** Data extracts follows **

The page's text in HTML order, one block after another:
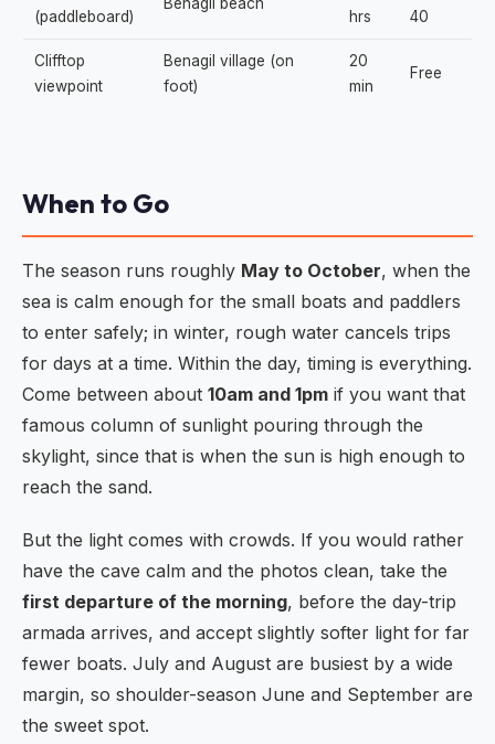
(paddleboard)
hrs
40
Clifftop
viewpoint
Benagil village (on
foot)
20
min
Free
When to Go
The season runs roughly May to October, when the
sea is calm enough for the small boats and paddlers
to enter safely; in winter, rough water cancels trips
for days at a time. Within the day, timing is everything.
Come between about 10am and 1pm if you want that
famous column of sunlight pouring through the
skylight, since that is when the sun is high enough to
reach the sand.
But the light comes with crowds. If you would rather
have the cave calm and the photos clean, take the
first departure of the morning, before the day-trip
armada arrives, and accept slightly softer light for far
fewer boats. July and August are busiest by a wide
margin, so shoulder-season June and September are
the sweet spot.
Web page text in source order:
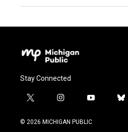
Stay Connected
t
i
i
s
y
u
b
© 2026 MICHIGAN PUBLIC
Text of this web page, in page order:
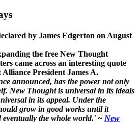
by James Edgerton on August
the free New Thought
came across an interesting quote
President James A.
announced, has the power not only
New Thought is universal in its ideals
in its appeal. Under the
grow in good works until it
eventually the whole world.' ~ New
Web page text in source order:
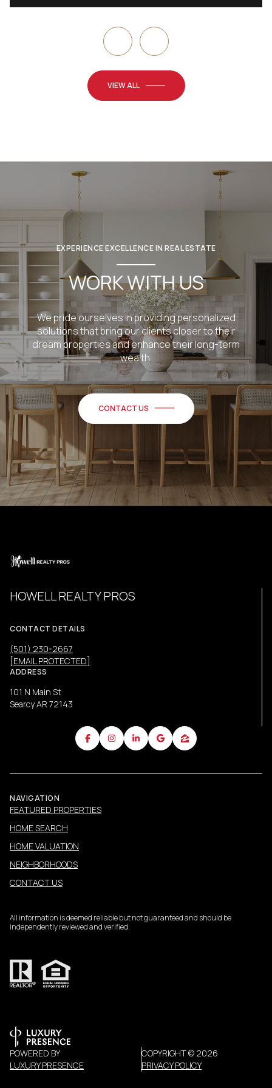
VIEW ALL
EXPERIENCE EXCELLENCE IN REAL ESTATE
WORK WITH US
We pride ourselves in providing personalized
solutions that bring our clients closer to their
dream properties and enhance their long-term
wealth.
CONTACT US
HOWELL REALTY PROS
CONTACT DETAILS
(501) 230-2667
[EMAIL PROTECTED]
ADDRESS
101 N Main St
Searcy AR 72143
NAVIGATION
FEATURED PROPERTIES
HOME SEARCH
HOME VALUATION
NEIGHBORHOODS
CONTACT US
All information is deemed reliable but not guaranteed and should be
independently reviewed and verified.
POWERED BY
LUXURY PRESENCE
COPYRIGHT © 2026
PRIVACY POLICY
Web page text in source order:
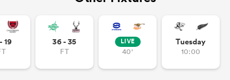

** End of Data extracts **

*Action item*. Reproduce exactly, and only, the lines from the one holding "COPYRIGHT © 2026" through the final line of the entries. Do not include the pictures.

*Response to this task*.
COPYRIGHT © 2026
PRIVACY POLICY
Web page text in source order:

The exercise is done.